Let's demonstrate how to use these agents with some example queries. Note that you'll need to configure a language model before running these examples.

In [None]:
#| hide
# This cell would set up a language model for testing
# It's hidden from export but useful for notebook testing
try:
    # Try to set up a basic LM for testing
    # This would typically use anthropic.Anthropic or similar
    # Placeholder for actual implementation
    # lm = dspy.OpenAI(model="gpt-3.5-turbo")
    pass
except:
    pass

In [None]:
#| hide
# Example to run when an LM is configured
'''
# Create a basic agent
agent = create_agent("hello", lm)

# Run some test queries
test_queries = [
    "What does the JSON-LD context do?",
    "How do I look up the definition of schema:Person?",
    "Can you validate this SHACL shape?",
    "How do I query for all triples about a person?",
    "How can I verify this signed document?"
]

for query in test_queries:
    result = run_test_query(agent, query)
    print(f"Query: {query}")
    print(f"Layer: {result['layer_detected']}")
    print(f"Tool: {result['tool_used']}")
    print(f"Response: {result['response'][:100]}...")
    print("-" * 80)
'''

## Conclusion

In this notebook, we've implemented a layered approach to semantic web agents using DSPy's structured agent framework.

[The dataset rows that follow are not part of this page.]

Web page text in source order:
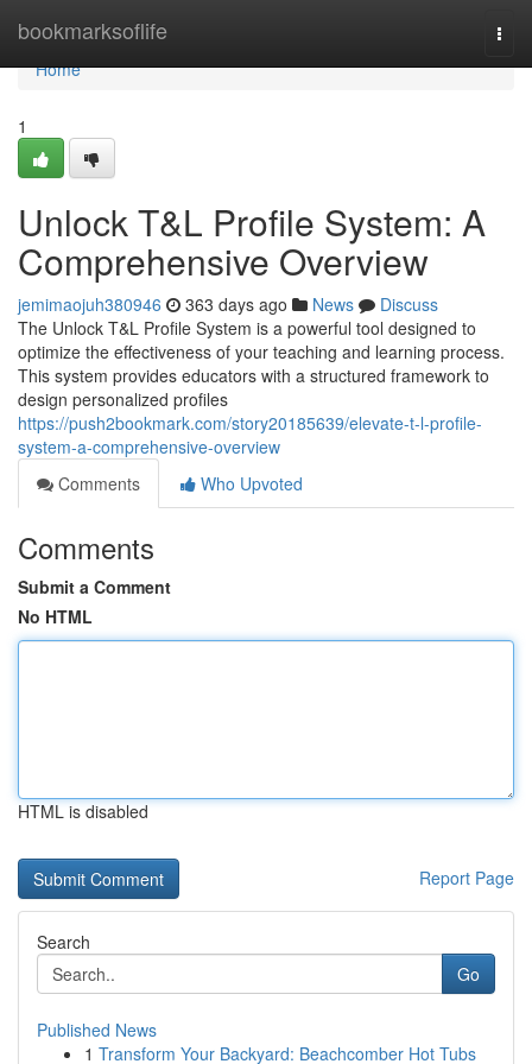
bookmarksoflife
Home
Home
1
Unlock T&L Profile System: A
Comprehensive Overview
jemimaojuh380946 363 days ago News
Discuss
The Unlock T&L Profile System is a powerful tool designed to
optimize the effectiveness of your teaching and learning process.
This system provides educators with a structured framework to
design personalized profiles
https://push2bookmark.com/story20185639/elevate-t-l-profile-
system-a-comprehensive-overview
Comments
Who Upvoted
Comments
Submit a Comment
No HTML
HTML is disabled
Report Page
Search
Go
Published News
1 Transform Your Backyard: Beachcomber Hot Tubs
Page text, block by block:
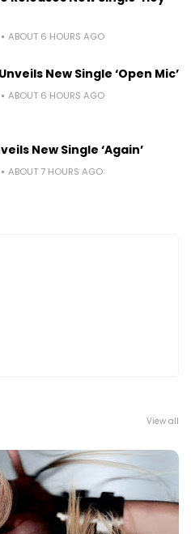
ABOUT 6 HOURS AGO
New Single ‘Open Mic’
ABOUT 6 HOURS AGO
New Single ‘Again’
ABOUT 7 HOURS AGO
View all

The key components we've created are:

1. **System prompts** that explain the semantic web layers and guide tool selection
2. **Agent implementations** at different capability levels (HelloLOD, HelloLODWithMemory, FullPlanner)
3. **Memory integration** to learn from past interactions
4. **Testing utilities** to validate agent behavior

These components form the foundation of our semantic web agent architecture, enabling sophisticated reasoning across the different layers of the semantic web stack. The agents can now be integrated into applications to provide semantic web capabilities through natural language interfaces.